Q: How do you know what People are Saying about a Company Online? A: Google Alerts

Thursday, July 31st, 2008

Have you ever wished you could find out everything people were saying about your company in blogs, forums, online media and on third-party websites? Better still, have you ever wished you could be notified via email when new information or comments about your company are published anywhere on the world wide web?

Media Monitors offer a paid service which is great if you like being sent newspaper clippings to stick in scrapbooks (scrapbooking is very popular these days). But did you realise that Google offer a very similar thing for free? It’s called Google alerts. It won’t send you dead trees, but it will email you any time the keywords of your choice appear on the web. It’s dead simple, and dirt cheap. Use it. Now.

Make Sure People Can Get your Blog via Email, Not Just RSS!

Tuesday, July 8th, 2008

OK, so you’ve got yourself a blog, congratulations!
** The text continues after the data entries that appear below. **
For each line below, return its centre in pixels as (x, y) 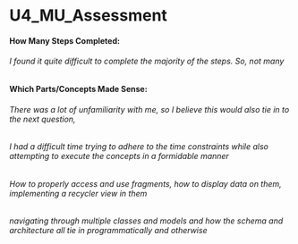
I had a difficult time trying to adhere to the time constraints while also (139, 147)
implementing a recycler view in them (78, 193)
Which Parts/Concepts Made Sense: (78, 88)
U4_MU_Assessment (89, 16)
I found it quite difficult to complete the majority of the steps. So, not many (147, 61)
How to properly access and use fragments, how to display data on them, (145, 183)
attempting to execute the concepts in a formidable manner (119, 156)
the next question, (43, 119)
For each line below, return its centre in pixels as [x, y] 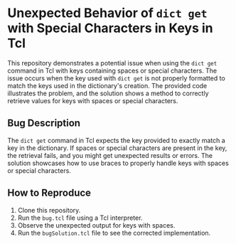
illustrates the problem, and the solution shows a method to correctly [108, 93]
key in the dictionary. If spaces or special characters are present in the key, [117, 148]
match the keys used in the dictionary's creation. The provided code [107, 85]
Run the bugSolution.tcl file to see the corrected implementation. [114, 233]
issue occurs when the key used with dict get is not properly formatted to [116, 78]
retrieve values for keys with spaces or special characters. [93, 100]
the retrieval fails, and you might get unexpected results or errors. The [110, 155]
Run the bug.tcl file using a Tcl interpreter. [80, 218]
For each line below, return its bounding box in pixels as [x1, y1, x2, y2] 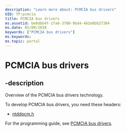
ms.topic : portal [5, 39, 40, 44]
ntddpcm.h [12, 111, 34, 117]
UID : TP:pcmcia [5, 12, 36, 17]
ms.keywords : [5, 35, 32, 39]
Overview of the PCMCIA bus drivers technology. [5, 92, 104, 98]
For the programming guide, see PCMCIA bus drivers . [5, 120, 113, 126]
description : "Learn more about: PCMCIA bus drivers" [5, 7, 117, 12]
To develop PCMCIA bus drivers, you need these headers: [5, 101, 122, 107]
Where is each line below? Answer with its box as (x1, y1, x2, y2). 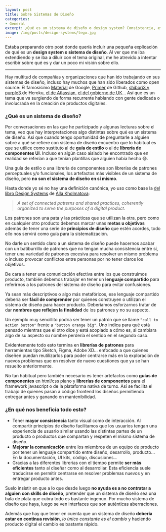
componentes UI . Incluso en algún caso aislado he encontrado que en (5, 150, 149, 156)
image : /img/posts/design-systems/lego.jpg (5, 30, 96, 35)
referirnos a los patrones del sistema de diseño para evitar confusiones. (5, 282, 152, 288)
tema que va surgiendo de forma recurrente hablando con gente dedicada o (5, 95, 160, 101)
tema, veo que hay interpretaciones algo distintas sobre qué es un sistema (5, 129, 157, 135)
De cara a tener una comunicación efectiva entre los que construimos (5, 271, 147, 277)
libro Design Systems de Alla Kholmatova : (5, 190, 90, 196)
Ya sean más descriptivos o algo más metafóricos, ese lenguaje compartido (5, 291, 160, 297)
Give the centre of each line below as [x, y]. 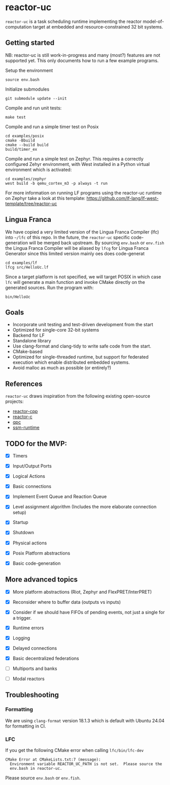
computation [19, 26]
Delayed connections [35, 648]
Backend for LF [28, 335]
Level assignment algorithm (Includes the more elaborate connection [84, 507]
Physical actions [30, 543]
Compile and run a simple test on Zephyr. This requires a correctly [74, 159]
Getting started [30, 43]
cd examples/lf [21, 263]
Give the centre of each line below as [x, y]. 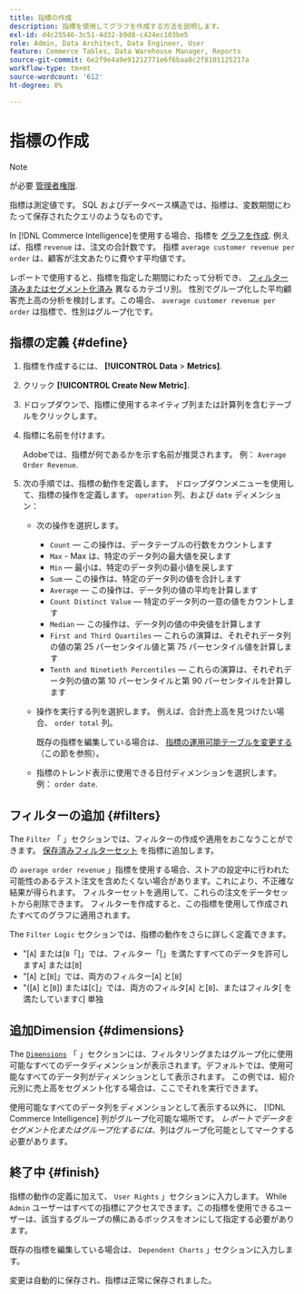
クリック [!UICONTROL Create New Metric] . [106, 386]
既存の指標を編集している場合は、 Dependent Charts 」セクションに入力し [147, 1250]
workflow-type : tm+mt [50, 69]
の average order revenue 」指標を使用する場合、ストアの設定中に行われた [150, 870]
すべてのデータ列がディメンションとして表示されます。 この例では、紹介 [160, 1077]
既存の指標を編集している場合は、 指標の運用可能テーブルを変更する [164, 742]
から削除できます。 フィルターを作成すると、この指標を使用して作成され [152, 904]
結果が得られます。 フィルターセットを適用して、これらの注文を [129, 892]

You’re blogger #50,000,001, welcome to the fold; I hope you enjoy yourself. I’m presuming you’ve got a pretty little orange RSS icon on your site somewhere so people can subscribe to your wisdom and/or ranting? Good. If not, get one, syndication is kinda’ the whole point.

…Except; do you know how many people: a) know what that icon does and b) know how to use it?

Answer: 2

If you’re going to go to the trouble of writing a blog, make it easy for EVERYONE to get your content; provide an email option. If you don’t know how, go to Feedburner. You’ll be far more popular that way.